Question

Calculus I Related Rates:
An airplane is flying at an altitude of 5 miles and passes directly over a radar antenna (see figure). When the plane is 10 miles away (s = 10), the radar detects that the distance s is changing at a rate of 240 miles per hour.

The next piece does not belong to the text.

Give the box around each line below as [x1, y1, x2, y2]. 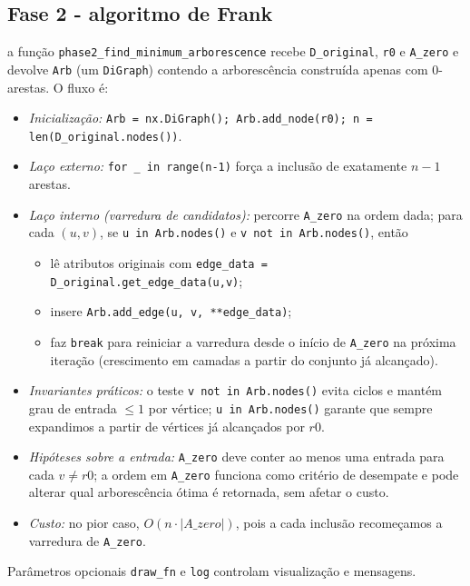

What is the speed of the plane?

Answer 1

Given: \[\frac{ds}{dt} = 240mph\]
Find: \[\frac{dx}{dt}\] when x = 10

Answer 2

I know that the Pythagorean theorem is the equation I need; since it relates the two variables in question; 'x' and 's'

Answer 3

From the Pythagorean theorem:
\[s^2 = x^2 + 25\]
\[s = \sqrt{x^2+25}\]

Answer 4

After taking the derivative with respect to time:
\[\frac{ds}{dt} = \frac{1}{2}(x^2+25)^{-\frac{1}{2}} * (2x)\]
\[\frac{ds}{dt} = \frac{x}{\sqrt{x^2+25}}\]

Answer 5

Now I'm lost... please help

Answer 6

What you calculated is not ds/dt but ds/dx

Answer 7

besides, it's more useful if you calculate dx/ds

Answer 8

because then you can say that dx/ds *ds/dt = dx/dt

Answer 9

First, it might be easier to stay with
\[ s^2 = 25+x^2\]
take the derivative with respect to t:
\[ 2 s \frac{ds}{dt} = 2 x \frac{dx}{dt}\]
s= 10, ds/dt= 240, x = sqrt(100-25)